One of the more common questions I get from readers is whether people who are fans of ESG investments are willing to give up performance. I have argued here why I think this argument is flawed and shown here that, in practice, there is no trade-off between sustainability and returns. Apart from that, you can read here that investors are willing to give up quite substantial returns for the privilege of aligning their investment choices with their values.
But there is also the human tendency of motivated reasoning. If you invest in sustainable investments, you start to believe that these investments have higher performance. Or is it the other way round? That is what I was asking myself when I read the results of a new survey of investors.
The survey asked some 18,000 US retail investors what they thought about ESG investments and why they invested in them. One of the key outcomes was that, on average, investors think that ESG investments will have substantially lower returns over the next 10 years than the market. And notably, with the advent of the Ukraine war and the subsequent rally in energy prices and energy stocks, the gap between expected returns for the market and ESG investments widened a lot.
But just because the average investor thinks that ESG investments have lower returns doesn’t mean they will not invest in it. The chart below shows the expected return difference between ESG investments and market returns and the share of ESG investments in the portfolio of these investors. To nobody’s surprise, investors who think that ESG investments will substantially outperform the market had higher allocations to ESG. But note that the second-highest allocation to ESG investments was found in people who thought these investments would underperform the market by 1-2% per year. This gives you an indication of how much performance some investors are willing to sacrifice.

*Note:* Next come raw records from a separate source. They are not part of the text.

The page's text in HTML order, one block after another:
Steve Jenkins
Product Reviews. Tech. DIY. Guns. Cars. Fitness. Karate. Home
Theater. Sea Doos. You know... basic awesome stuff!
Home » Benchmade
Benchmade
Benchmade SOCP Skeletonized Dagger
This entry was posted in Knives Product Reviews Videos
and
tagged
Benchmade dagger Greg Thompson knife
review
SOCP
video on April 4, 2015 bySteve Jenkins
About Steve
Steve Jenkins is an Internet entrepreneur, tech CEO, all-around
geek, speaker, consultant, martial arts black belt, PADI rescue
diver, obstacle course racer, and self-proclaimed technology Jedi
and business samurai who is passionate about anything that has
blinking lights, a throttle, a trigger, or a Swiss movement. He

But look at today’s final chart below showing the beliefs of people who invest in ESG assets not for return reasons but because it is the right thing to do. Higher allocations to ESG investments go along with higher return expectations. If it is the ‘right thing to do’ why should ESG investments outperform the market? In my view, the chart is plotted the wrong way around. Instead of showing the allocation as a function of the expected return of ESG investments they should have plotted the expected return of ESG investments as a function of portfolio allocation. Because, I suspect, many investors first decide to invest in ESG because ‘it is the right thing to do’ and then, when asked about their return expectations for these investments provide an overly optimistic answer.